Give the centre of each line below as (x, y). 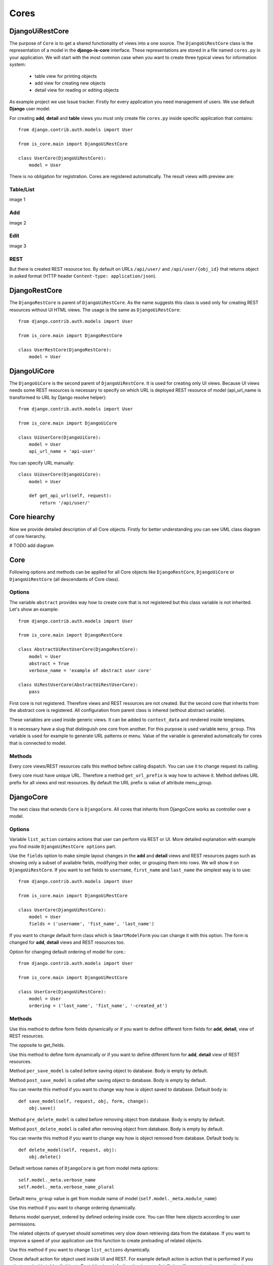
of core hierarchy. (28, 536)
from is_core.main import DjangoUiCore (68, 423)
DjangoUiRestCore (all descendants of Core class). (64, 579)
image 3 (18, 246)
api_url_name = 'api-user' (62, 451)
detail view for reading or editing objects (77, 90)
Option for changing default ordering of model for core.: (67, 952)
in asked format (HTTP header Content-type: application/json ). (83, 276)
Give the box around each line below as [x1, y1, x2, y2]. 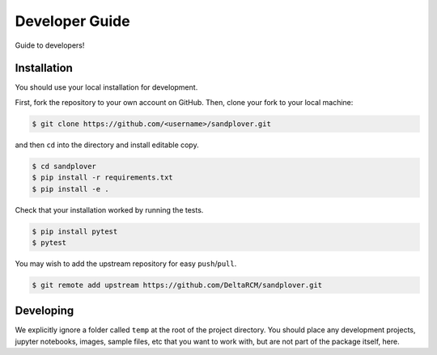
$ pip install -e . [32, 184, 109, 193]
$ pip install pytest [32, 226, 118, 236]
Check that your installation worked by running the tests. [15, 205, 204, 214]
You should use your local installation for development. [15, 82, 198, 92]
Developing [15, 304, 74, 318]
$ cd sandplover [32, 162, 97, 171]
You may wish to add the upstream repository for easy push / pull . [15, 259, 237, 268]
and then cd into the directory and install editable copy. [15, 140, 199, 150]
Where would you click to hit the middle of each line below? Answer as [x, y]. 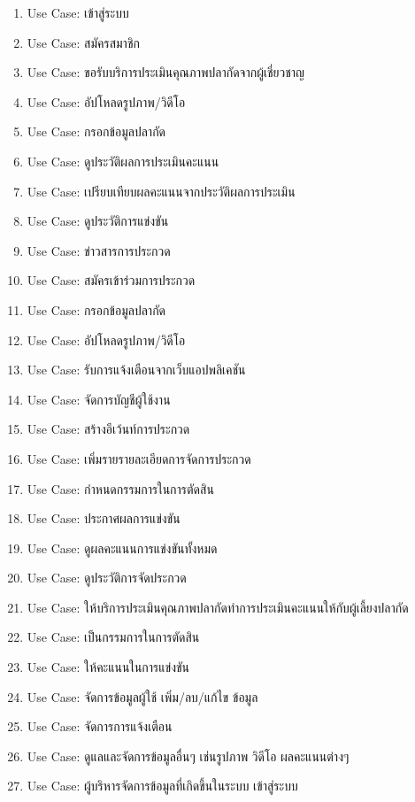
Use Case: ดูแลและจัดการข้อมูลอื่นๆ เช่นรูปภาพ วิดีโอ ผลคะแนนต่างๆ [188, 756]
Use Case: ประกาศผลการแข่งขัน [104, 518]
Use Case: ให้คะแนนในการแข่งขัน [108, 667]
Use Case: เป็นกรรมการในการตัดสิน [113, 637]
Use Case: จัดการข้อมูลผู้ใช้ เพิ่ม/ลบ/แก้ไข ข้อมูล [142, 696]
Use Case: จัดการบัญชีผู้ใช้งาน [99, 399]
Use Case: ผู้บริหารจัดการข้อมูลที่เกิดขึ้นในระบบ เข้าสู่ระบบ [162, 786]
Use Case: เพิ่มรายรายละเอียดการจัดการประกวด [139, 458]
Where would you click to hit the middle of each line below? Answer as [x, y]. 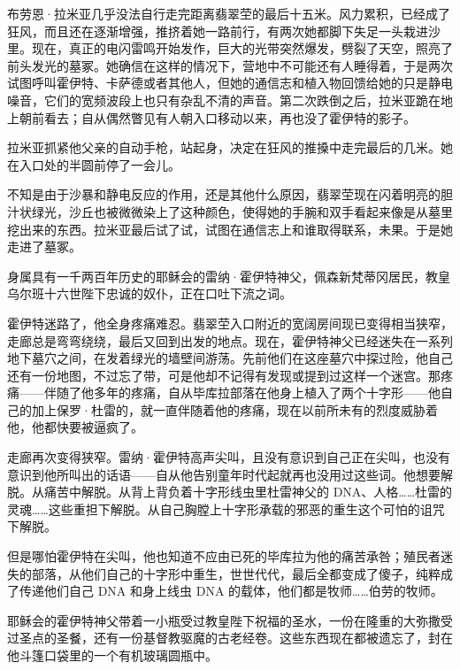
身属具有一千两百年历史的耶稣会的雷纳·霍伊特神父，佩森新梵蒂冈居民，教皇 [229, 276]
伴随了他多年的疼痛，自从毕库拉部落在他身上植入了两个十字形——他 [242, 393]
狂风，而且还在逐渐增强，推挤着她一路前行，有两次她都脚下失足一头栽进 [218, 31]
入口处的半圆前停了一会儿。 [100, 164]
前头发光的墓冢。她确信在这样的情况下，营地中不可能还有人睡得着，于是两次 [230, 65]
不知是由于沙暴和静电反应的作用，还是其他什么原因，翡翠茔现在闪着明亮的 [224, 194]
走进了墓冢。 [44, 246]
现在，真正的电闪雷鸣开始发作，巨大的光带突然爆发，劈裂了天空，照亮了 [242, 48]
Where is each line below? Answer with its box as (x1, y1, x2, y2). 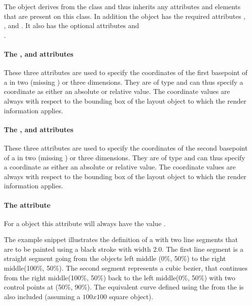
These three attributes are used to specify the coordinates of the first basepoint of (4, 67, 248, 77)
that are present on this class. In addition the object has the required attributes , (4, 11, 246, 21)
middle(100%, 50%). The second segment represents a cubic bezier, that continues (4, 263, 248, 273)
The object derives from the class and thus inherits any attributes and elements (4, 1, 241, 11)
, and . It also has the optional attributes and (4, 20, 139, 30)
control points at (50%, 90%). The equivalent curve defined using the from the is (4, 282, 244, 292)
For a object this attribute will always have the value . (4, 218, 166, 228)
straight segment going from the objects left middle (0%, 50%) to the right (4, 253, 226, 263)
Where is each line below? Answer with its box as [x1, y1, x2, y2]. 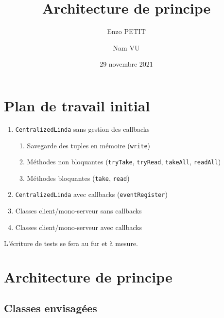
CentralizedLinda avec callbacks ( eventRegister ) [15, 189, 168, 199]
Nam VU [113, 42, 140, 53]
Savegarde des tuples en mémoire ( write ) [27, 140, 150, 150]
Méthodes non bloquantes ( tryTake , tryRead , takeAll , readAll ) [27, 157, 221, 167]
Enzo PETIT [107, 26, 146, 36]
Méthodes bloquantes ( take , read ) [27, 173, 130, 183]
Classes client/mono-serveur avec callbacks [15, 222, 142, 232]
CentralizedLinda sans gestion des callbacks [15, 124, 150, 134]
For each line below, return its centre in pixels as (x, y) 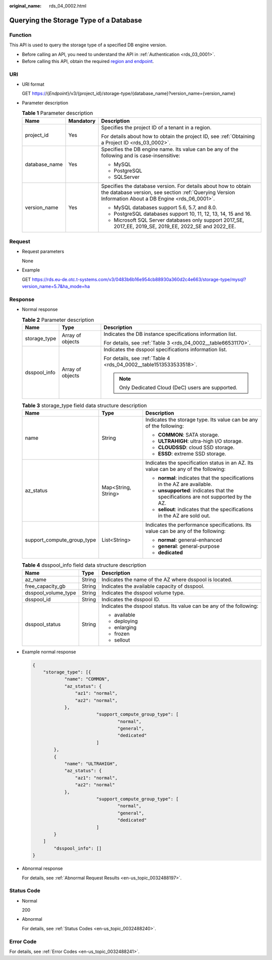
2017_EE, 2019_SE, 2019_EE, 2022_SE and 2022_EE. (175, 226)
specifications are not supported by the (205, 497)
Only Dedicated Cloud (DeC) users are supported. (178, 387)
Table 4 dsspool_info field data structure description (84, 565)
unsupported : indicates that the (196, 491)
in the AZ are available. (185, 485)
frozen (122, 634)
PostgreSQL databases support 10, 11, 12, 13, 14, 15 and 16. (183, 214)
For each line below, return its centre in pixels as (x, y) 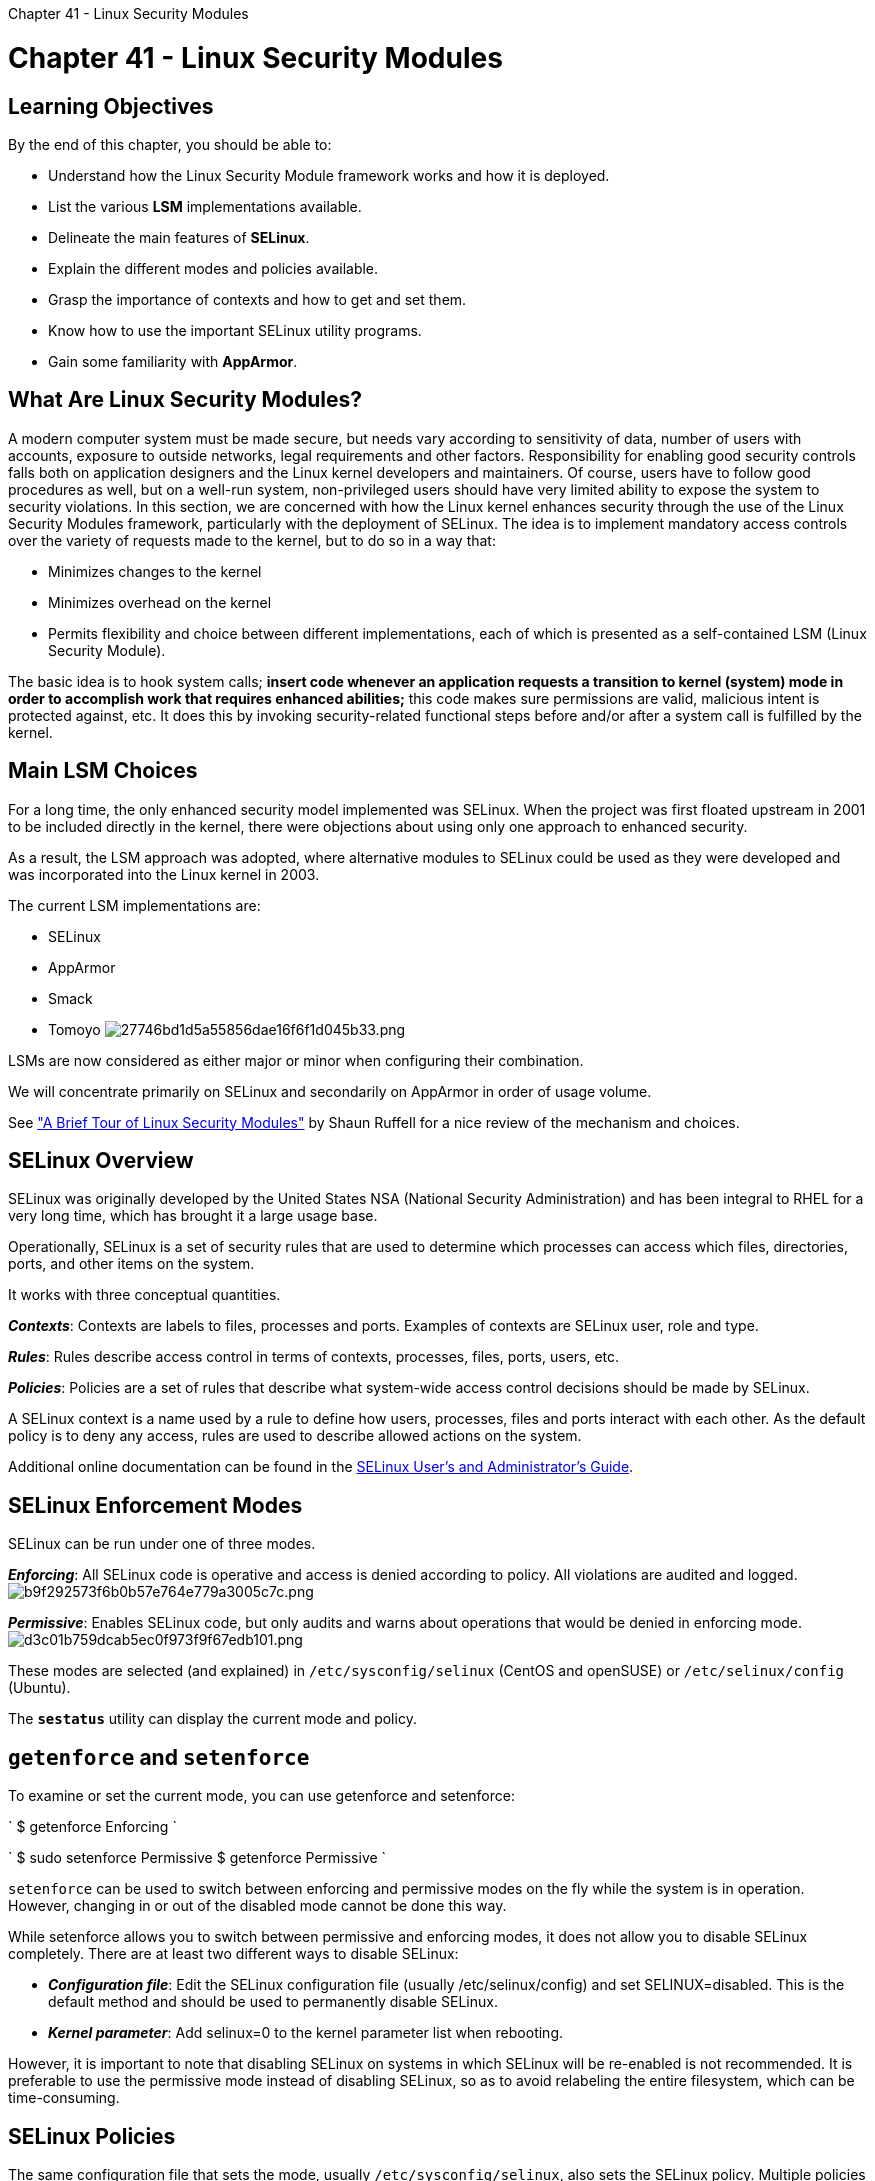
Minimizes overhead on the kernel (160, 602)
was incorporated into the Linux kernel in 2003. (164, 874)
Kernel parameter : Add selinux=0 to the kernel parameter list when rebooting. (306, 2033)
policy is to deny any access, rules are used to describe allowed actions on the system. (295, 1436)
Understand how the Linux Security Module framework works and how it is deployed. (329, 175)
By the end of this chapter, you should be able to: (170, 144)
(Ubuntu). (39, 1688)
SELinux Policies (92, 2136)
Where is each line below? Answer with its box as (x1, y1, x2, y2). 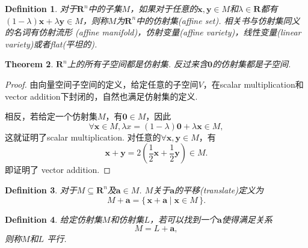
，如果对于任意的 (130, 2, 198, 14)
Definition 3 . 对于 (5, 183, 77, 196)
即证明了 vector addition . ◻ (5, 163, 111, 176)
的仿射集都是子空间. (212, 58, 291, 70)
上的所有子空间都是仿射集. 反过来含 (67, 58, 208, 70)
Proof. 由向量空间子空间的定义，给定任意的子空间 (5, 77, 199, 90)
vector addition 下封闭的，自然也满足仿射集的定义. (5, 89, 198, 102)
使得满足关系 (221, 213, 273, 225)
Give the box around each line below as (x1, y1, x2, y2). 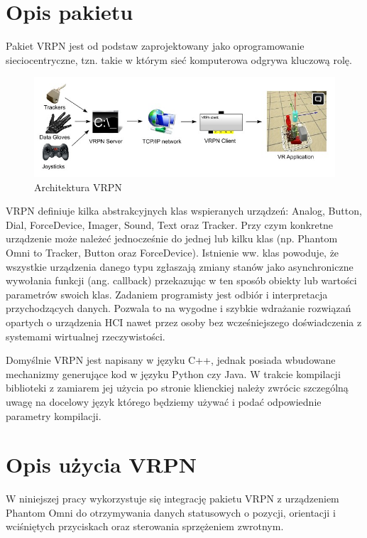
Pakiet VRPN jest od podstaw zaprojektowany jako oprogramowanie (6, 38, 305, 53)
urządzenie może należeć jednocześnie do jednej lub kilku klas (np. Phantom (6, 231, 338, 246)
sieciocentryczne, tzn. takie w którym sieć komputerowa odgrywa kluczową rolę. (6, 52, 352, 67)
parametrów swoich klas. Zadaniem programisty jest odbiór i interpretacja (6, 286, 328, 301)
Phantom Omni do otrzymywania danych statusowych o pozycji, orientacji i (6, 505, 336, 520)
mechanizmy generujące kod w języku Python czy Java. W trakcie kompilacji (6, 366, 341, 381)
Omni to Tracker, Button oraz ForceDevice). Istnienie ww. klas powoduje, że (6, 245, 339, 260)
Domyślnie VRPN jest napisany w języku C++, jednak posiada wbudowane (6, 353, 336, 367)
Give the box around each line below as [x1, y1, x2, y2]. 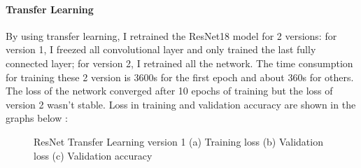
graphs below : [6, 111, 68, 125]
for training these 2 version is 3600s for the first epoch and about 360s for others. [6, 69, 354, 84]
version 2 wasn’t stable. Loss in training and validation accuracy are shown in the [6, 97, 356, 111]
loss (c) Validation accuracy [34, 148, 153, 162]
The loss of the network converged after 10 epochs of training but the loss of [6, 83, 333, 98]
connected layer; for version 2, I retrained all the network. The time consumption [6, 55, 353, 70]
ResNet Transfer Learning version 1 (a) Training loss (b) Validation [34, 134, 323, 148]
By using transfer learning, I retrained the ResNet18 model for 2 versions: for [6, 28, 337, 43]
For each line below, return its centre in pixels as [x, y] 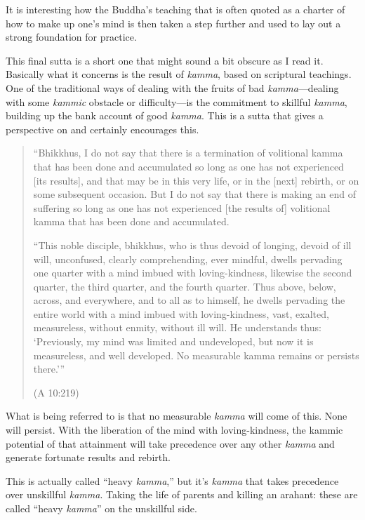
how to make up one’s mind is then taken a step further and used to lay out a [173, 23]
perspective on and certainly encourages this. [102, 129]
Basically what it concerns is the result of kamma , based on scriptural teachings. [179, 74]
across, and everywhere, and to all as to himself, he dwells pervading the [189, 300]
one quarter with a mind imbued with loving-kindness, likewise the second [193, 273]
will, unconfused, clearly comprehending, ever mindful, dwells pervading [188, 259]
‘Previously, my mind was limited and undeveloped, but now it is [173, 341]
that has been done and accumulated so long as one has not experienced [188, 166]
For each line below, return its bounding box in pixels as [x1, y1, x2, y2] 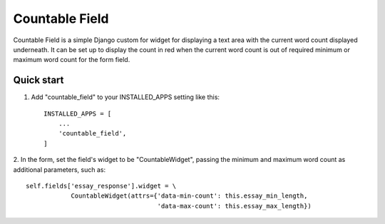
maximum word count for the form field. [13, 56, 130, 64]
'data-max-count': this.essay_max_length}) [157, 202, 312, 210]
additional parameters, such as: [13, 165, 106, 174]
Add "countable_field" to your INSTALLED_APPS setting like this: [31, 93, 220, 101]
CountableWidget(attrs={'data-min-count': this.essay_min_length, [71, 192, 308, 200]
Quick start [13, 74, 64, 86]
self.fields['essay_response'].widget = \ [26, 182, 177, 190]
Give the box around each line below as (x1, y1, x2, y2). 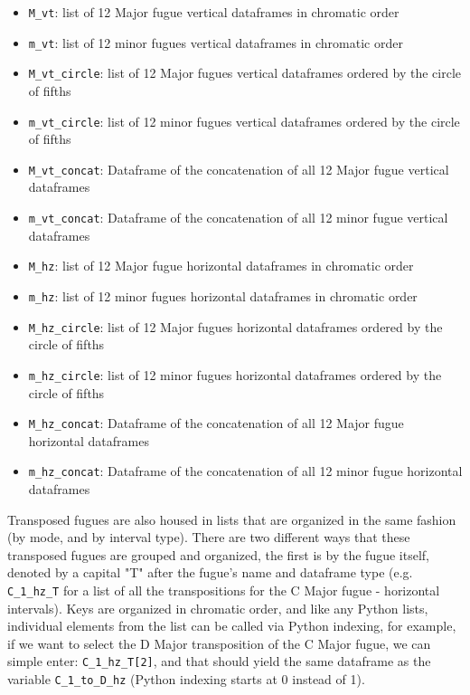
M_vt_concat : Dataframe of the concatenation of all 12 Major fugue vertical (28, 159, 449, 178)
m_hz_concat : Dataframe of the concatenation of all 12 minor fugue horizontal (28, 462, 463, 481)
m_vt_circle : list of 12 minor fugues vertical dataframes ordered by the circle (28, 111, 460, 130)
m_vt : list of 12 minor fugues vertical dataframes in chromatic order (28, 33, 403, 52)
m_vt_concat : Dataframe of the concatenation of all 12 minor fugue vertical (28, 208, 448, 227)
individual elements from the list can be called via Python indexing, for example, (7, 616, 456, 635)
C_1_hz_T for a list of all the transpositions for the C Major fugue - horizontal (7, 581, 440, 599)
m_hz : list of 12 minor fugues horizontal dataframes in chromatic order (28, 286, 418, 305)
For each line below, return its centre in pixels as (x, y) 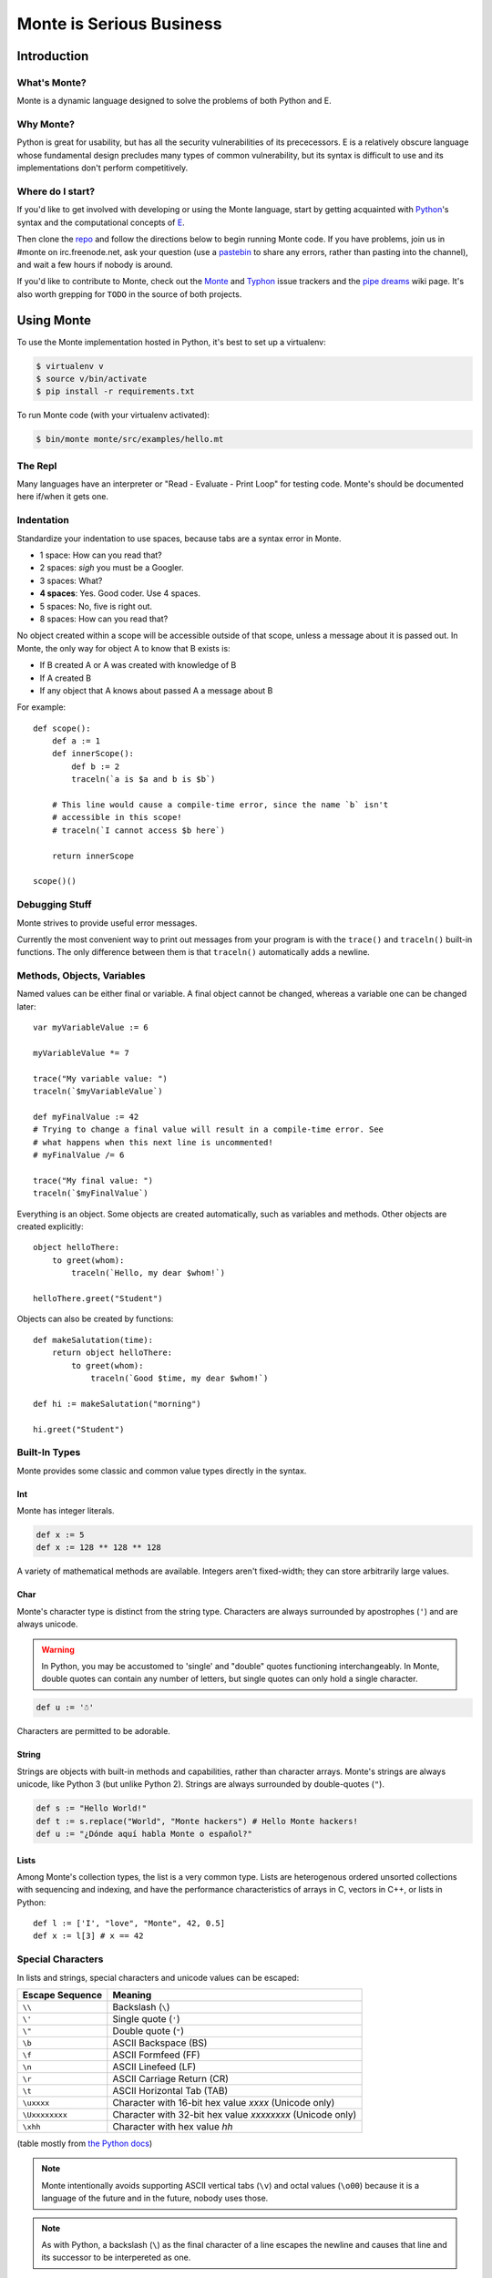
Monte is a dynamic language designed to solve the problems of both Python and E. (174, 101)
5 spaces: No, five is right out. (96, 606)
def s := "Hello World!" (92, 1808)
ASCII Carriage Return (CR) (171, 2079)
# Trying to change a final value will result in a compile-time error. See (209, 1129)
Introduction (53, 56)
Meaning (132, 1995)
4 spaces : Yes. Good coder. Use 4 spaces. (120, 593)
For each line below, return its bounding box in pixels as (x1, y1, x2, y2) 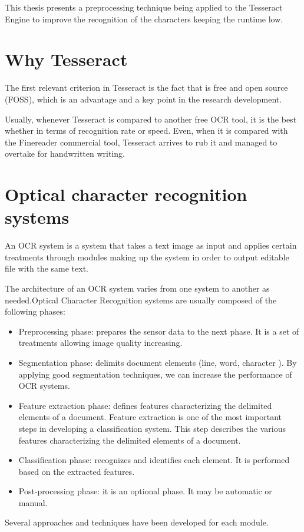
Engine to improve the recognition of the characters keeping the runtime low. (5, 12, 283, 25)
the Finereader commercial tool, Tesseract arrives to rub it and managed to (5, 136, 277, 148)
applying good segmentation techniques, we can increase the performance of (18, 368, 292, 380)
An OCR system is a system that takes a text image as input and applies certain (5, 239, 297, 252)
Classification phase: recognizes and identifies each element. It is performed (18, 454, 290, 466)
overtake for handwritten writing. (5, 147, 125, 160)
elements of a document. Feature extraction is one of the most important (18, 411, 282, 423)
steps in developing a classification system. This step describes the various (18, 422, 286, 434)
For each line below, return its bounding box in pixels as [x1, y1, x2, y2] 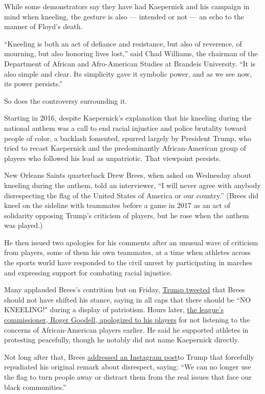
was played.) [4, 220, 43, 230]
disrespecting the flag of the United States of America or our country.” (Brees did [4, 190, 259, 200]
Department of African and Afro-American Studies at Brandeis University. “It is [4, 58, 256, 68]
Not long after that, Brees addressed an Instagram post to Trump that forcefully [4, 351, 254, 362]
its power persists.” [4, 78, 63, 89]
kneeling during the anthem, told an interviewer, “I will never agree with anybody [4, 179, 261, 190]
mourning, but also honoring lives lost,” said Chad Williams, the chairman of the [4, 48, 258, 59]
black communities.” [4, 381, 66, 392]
==============================
• Required action:
Output exactly the lines above, beginning at the one with "These three attributes" and stopping after the one with "policy is to". Pictures are to be omitted.

• Output for this exercise:
These three attributes are used to specify the coordinates of the first basepoint of (4, 67, 248, 77)
that are present on this class. In addition the object has the required attributes , (4, 11, 246, 21)
middle(100%, 50%). The second segment represents a cubic bezier, that continues (4, 263, 248, 273)
The object derives from the class and thus inherits any attributes and elements (4, 1, 241, 11)
, and . It also has the optional attributes and (4, 20, 139, 30)
control points at (50%, 90%). The equivalent curve defined using the from the is (4, 282, 244, 292)
For a object this attribute will always have the value . (4, 218, 166, 228)
straight segment going from the objects left middle (0%, 50%) to the right (4, 253, 226, 263)
Where is each line below? Answer with its box as [x1, y1, x2, y2]. 
CentralizedLinda avec callbacks ( eventRegister ) [15, 189, 168, 199]
Nam VU [113, 42, 140, 53]
Savegarde des tuples en mémoire ( write ) [27, 140, 150, 150]
Méthodes non bloquantes ( tryTake , tryRead , takeAll , readAll ) [27, 157, 221, 167]
Enzo PETIT [107, 26, 146, 36]
Méthodes bloquantes ( take , read ) [27, 173, 130, 183]
Classes client/mono-serveur avec callbacks [15, 222, 142, 232]
CentralizedLinda sans gestion des callbacks [15, 124, 150, 134]
For each line below, return its centre in pixels as (x, y) 
2017_EE, 2019_SE, 2019_EE, 2022_SE and 2022_EE. (175, 226)
specifications are not supported by the (205, 497)
Only Dedicated Cloud (DeC) users are supported. (178, 387)
Table 4 dsspool_info field data structure description (84, 565)
unsupported : indicates that the (196, 491)
in the AZ are available. (185, 485)
frozen (122, 634)
PostgreSQL databases support 10, 11, 12, 13, 14, 15 and 16. (183, 214)
For each line below, return its centre in pixels as (x, y) 
Minimizes overhead on the kernel (160, 602)
was incorporated into the Linux kernel in 2003. (164, 874)
Kernel parameter : Add selinux=0 to the kernel parameter list when rebooting. (306, 2033)
policy is to deny any access, rules are used to describe allowed actions on the system. (295, 1436)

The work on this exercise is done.